The following is a translation by the poster of an account found in the 1983 crime report, published in Hong Kong, originally entitled《外籍古董商裸體倒斃巫山雲屋》:
“Foreign Antiquarian Found Lying Naked in Wu San Cloud Villa”
Though already past fifty, Ian McLean was still a bachelor. Not only had he never married, he had never so much as expressed interest in a woman.
His friends were all young fellows – boys, really. The majority of them were ethnic Chinese, and, owing to this, there were rumours floating around that McLean preferred the intimate company of males – rumours he never sought to deny. McLean was Australian by birth, but he had obtained American citizenship. After residing in Hong Kong for over two decades, he regarded it as his second home. Among the local Cantonese, he went by the surname “Ma” ( 馬 ). The antique shop which he’d opened also bore the Chinese character 馬 as part of the store’s name.

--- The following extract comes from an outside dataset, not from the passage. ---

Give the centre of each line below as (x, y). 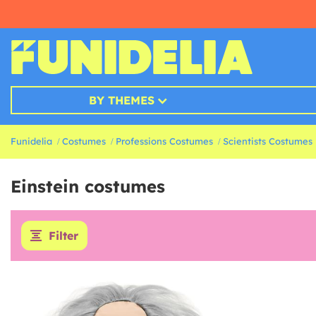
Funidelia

His shop was located on Wyndham Street, in Central District, but his house was on Plantation Road in the exclusive district known as The Peak.
This house was a lavish, garden-ringed mansion in which he lived alone on the ground floor. It was called “Wu San Cloud Villa.” The architecture and décor was a hybrid of Chinese and Japanese styles, luxurious and refined, perfectly appropriate to the tastes of its owner.
When McLean went out on the town or to work at his shop, the Filipina maid would prepare breakfast and supper and clean the place.
There were also his three dogs, all imported foreign purebreds, which the Filipina maid also looked after. In the late evening, the maid would retire to her quarters elsewhere on the property, and, in the morning, she would return to her duties. Over the past two or three years during which she had been employed by McLean, she had settled comfortably into her routine.
McLean often said that he was a man who liked peace and quiet, and his home at Wu San Cloud Villa provided it. As huge as the house was, he was by himself in the evenings, while the Filipina maid would be off in the servants’ apartment behind the garage. The maid well knew her master’s temper: after dusk, unless she was specifically asked to attend to something, under no circumstances was she to set foot within the main house.
The maid – whose name was Maria – had a somewhat different impression from what things appeared like on the surface.
In the spacious living room of Wu San Cloud Villa, the lights would come on at odd hours and the sound of laughter could be heard, indicating that there were guests. This would continue into the wee hours.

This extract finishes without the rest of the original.